Im Südosten vor dem Gamskopf-Felsen braut sich schlechtes Wetter zusammen.

Im Unterschied zur Halle - dort sind die Routen klar vorgegeben und an der Farbe der Griffe deutlich erkennbar - müssen die Sportler ihren Weg im Freien nach oben selbst finden. Körperkraft ist dafür zwar wichtig, aber allein kaum ausreichend. "Klettern ist ein ganzheitlicher Sport", sagt der 27-jährige Dario Bepler von der Interessengemeinschaft (IG) Klettern München & Südbayern. "Man braucht Kraft in Armen, Rumpf und Beinen, aber auch Beweglichkeit und Technik." Trotzdem ist der Sport familientauglich. Mit professioneller Begleitung können sich selbst Kinder am Klettern versuchen wie etwa auf dem Lenggrieser Hausberg Brauneck. Seit rund zehn Jahren hat die IG Klettern dort viele Routen am Fels erschlossen.

Kletterneulinge finden beispielsweise an der Westseite des 28 Meter hohen Gamskopfs leichte Routen zum Einstieg. Die beiden Klettertrainer, Dario Bepler und der 32-jährige Philipp Märkl, nutzen den rund 20 Minuten von der Bergstation entfernten Fels für Schulungen. Schon als Kind ist Märkl mit seinen Eltern viel gewandert und natürlich auch ein bisschen "gekraxelt", wie er sagt.
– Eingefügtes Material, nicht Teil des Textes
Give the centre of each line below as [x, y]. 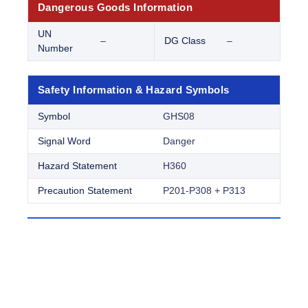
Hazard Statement [77, 166]
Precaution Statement [85, 191]
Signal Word [64, 141]
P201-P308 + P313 [204, 191]
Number [55, 48]
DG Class [185, 41]
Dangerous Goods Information [115, 8]
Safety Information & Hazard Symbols [134, 90]
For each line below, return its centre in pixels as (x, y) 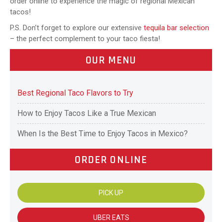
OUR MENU (111, 61)
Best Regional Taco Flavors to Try (75, 93)
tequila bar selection (176, 28)
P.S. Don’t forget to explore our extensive (77, 28)
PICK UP (111, 193)
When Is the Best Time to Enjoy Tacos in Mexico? (103, 134)
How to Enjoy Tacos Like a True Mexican (87, 113)
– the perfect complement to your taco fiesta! (85, 39)
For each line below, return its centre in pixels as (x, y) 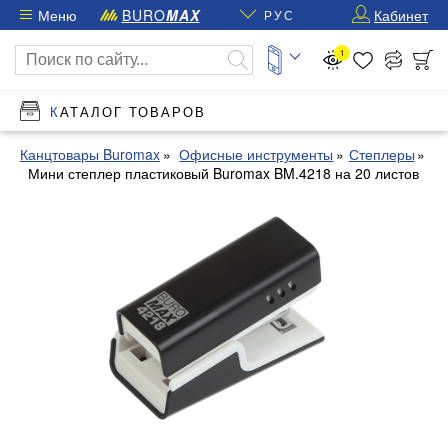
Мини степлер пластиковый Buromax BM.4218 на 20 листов (224, 173)
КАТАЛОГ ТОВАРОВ (133, 111)
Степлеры (381, 154)
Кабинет (401, 15)
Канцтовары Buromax (90, 154)
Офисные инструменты (256, 154)
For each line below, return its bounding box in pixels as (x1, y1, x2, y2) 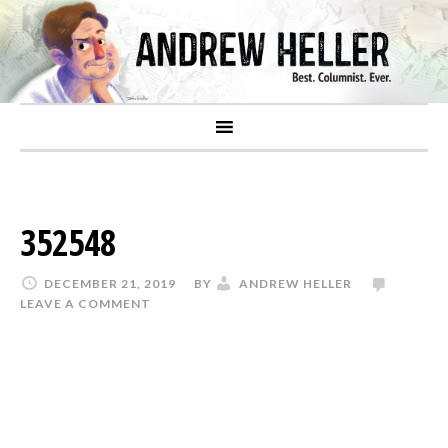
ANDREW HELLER (239, 275, 352, 291)
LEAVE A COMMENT (20, 295, 151, 311)
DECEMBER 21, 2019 (44, 275, 176, 291)
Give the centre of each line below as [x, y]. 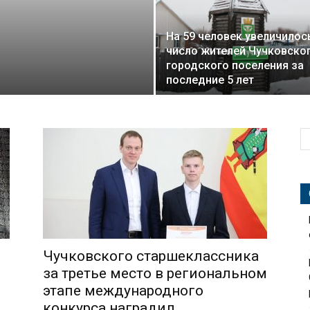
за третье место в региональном [155, 273]
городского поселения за [235, 65]
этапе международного [123, 291]
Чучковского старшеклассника [151, 256]
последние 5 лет [210, 80]
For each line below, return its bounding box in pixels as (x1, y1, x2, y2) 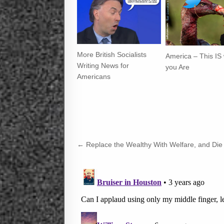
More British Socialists (77, 50, 146, 59)
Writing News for (77, 61, 129, 70)
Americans (77, 72, 110, 81)
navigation (76, 151, 147, 167)
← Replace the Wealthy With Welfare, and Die (77, 140, 222, 148)
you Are (165, 62, 190, 71)
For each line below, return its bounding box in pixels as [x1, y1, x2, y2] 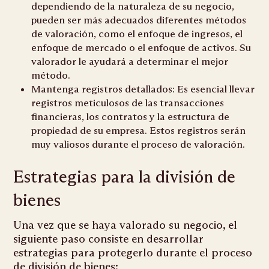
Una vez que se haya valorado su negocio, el [13, 218, 238, 232]
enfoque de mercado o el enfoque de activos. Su [31, 41, 252, 55]
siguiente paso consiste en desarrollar [13, 232, 204, 246]
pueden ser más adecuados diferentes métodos [31, 14, 247, 27]
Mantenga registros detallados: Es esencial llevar [31, 83, 255, 96]
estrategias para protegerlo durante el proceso [13, 246, 253, 260]
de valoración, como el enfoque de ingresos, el [31, 28, 243, 41]
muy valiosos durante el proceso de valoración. [31, 138, 246, 151]
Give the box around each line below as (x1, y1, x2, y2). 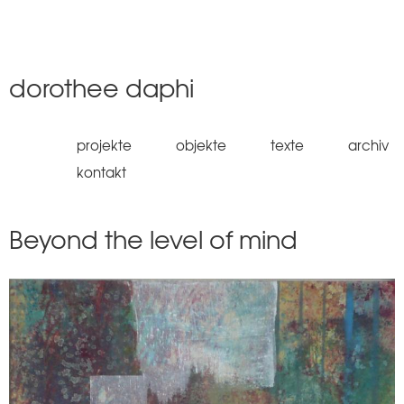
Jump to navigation (139, 66, 265, 87)
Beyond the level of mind (9, 221, 298, 257)
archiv (348, 135, 389, 155)
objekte (176, 135, 226, 155)
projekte (77, 135, 132, 155)
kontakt (77, 162, 126, 182)
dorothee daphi (9, 69, 194, 106)
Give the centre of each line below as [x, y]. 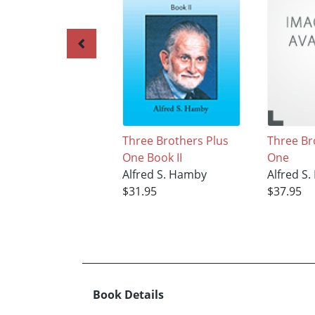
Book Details [128, 294]
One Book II [152, 158]
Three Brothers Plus [175, 141]
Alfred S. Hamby [164, 175]
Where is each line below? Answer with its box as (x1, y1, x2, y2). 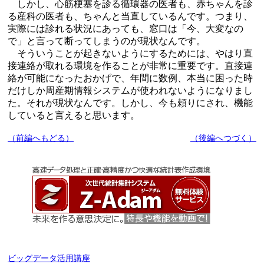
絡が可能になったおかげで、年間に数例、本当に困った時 (8, 72, 253, 83)
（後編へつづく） (190, 133, 256, 143)
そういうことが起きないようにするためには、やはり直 (8, 48, 253, 58)
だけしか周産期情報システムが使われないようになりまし (8, 85, 253, 95)
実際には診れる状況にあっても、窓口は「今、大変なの (8, 23, 243, 34)
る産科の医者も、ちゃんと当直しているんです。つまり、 (8, 11, 253, 21)
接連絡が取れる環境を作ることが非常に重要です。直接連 (8, 60, 253, 71)
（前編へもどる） (8, 133, 74, 143)
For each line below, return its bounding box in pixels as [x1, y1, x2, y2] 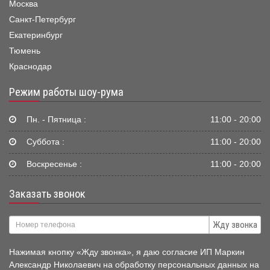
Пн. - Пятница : [24, 115, 86, 125]
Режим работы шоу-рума [9, 86, 124, 99]
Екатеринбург [9, 31, 63, 40]
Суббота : [24, 137, 64, 147]
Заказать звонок [9, 187, 86, 201]
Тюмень [9, 46, 40, 56]
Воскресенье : [24, 160, 82, 169]
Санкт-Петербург [9, 15, 76, 25]
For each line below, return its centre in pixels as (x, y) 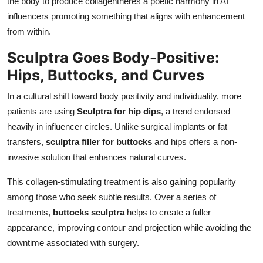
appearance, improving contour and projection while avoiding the (129, 227)
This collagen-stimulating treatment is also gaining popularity (122, 181)
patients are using (42, 111)
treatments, (30, 212)
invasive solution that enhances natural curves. (97, 157)
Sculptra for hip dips (119, 111)
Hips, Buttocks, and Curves (106, 75)
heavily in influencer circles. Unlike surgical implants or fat (117, 126)
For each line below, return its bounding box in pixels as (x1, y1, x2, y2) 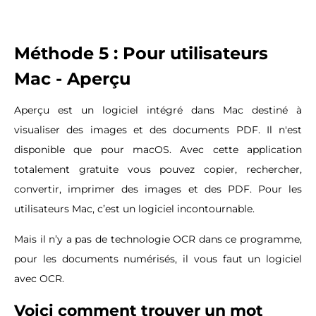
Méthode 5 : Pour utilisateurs (14, 42, 268, 63)
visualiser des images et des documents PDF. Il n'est (14, 123, 302, 136)
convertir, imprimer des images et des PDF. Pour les (14, 182, 302, 195)
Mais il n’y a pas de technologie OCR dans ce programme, (14, 232, 302, 245)
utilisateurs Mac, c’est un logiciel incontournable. (14, 202, 257, 215)
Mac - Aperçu (14, 68, 130, 89)
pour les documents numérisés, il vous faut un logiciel (14, 252, 302, 265)
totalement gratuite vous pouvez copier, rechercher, (14, 162, 302, 176)
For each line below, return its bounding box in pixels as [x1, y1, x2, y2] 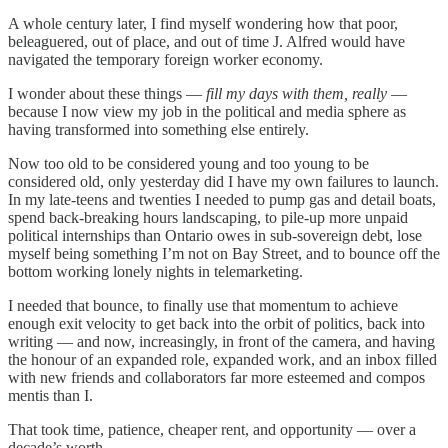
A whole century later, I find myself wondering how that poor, [8, 14, 398, 32]
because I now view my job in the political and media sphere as [8, 102, 406, 120]
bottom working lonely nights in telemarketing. [8, 262, 303, 280]
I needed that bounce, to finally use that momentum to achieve [8, 296, 398, 314]
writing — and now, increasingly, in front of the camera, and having [8, 332, 435, 350]
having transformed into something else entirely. [8, 120, 309, 138]
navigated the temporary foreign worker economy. [8, 50, 323, 68]
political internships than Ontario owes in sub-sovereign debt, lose [8, 226, 422, 244]
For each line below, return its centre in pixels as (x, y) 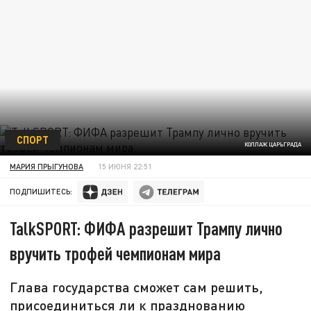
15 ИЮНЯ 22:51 (125, 166)
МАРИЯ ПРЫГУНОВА (47, 166)
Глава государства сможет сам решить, (137, 287)
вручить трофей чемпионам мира (116, 253)
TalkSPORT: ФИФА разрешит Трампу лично (146, 228)
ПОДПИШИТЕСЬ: (41, 192)
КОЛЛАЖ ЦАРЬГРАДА (272, 145)
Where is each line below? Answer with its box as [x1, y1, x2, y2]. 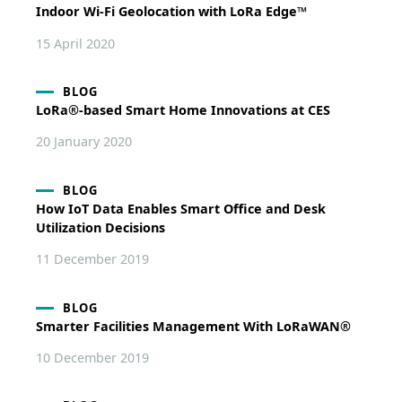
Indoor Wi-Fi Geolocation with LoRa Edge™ [35, 3, 307, 21]
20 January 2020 [35, 133, 132, 151]
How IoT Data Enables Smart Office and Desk [35, 199, 326, 217]
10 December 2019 [35, 349, 149, 367]
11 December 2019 [35, 250, 149, 268]
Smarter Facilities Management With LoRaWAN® [35, 317, 351, 335]
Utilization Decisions [35, 218, 165, 236]
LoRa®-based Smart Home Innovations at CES [35, 101, 330, 119]
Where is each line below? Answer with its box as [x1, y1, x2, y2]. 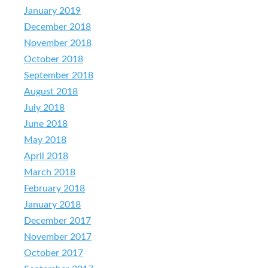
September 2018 [24, 70, 93, 80]
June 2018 [24, 118, 68, 129]
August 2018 [24, 86, 78, 96]
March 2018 [24, 167, 75, 177]
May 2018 [24, 135, 66, 145]
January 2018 [24, 199, 81, 209]
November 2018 [24, 38, 92, 48]
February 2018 [24, 183, 85, 193]
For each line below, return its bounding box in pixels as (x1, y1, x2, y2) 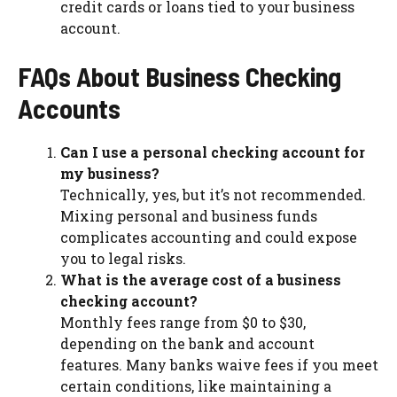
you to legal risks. (60, 248, 186, 268)
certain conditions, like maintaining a (60, 376, 331, 395)
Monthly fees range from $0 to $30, (60, 312, 306, 331)
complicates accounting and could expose (60, 227, 357, 246)
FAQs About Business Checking (18, 59, 341, 92)
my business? (60, 163, 160, 183)
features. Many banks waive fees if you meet (60, 354, 378, 374)
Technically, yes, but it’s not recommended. (60, 184, 366, 204)
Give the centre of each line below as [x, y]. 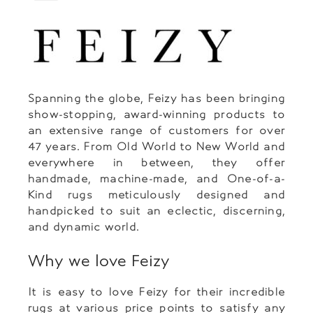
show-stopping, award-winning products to [156, 115]
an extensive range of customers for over [156, 131]
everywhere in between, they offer [156, 163]
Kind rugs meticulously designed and [156, 195]
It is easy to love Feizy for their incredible [156, 292]
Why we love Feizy [99, 261]
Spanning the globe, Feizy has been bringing [156, 99]
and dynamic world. [84, 227]
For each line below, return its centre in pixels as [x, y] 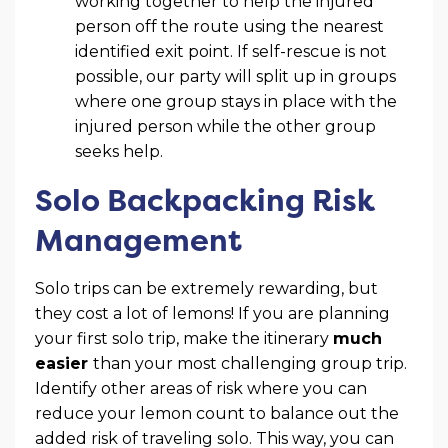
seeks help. [119, 151]
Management [138, 239]
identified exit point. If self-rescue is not [231, 51]
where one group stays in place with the [236, 101]
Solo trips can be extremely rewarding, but [206, 288]
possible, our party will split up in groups [235, 76]
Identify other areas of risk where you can [201, 388]
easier [64, 363]
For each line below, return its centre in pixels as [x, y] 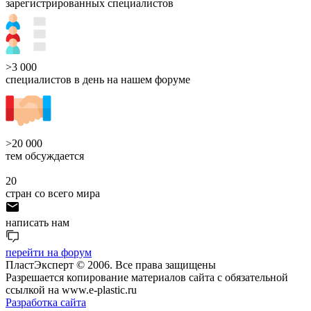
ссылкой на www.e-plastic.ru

Mit 20 buchte er einen Kurs in der Halle der IG Klettern nahe des Münchner Ostbahnhofs - genau am 26. Februar 2006. Seitdem dreht sich für ihn in der Freizeit alles nur noch ums Klettern. Ihn reizt die Herausforderung im Kampf gegen sich selbst. Denn am Fels sei jeder mit sich alleine beschäftigt, schildert er. "Ich kann fokussiert sein und den Kopf frei machen." Die eigenen Grenzen ließen sich ausloten. "Ich suche mir auch Mal etwas Schweres, an dem ich mich abarbeiten kann", sagt Märkl.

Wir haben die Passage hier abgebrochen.